What is needed: State how many lines in the listing below contain the word "their", and write nothing else.

Material provided:

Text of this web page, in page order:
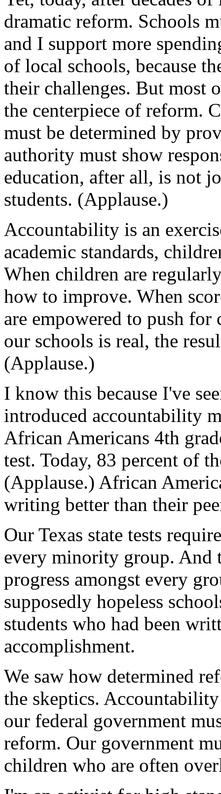
dramatic reform. Schools
and I support more
of local schools, because
their challenges. But most
the centerpiece of reform.
must be determined by
authority must show
education, after all, is not
students. (Applause.)
Accountability is an
academic standards,
When children are
how to improve. When
are empowered to push
our schools is real, the
(Applause.)
I know this because I've
introduced accountability
African Americans 4th
test. Today, 83 percent of
(Applause.) African
writing better than their
Our Texas state tests
every minority group. And
progress amongst every
supposedly hopeless
students who had been
accomplishment.
We saw how determined
the skeptics.
our federal government
reform. Our government
children who are often

Your response: 2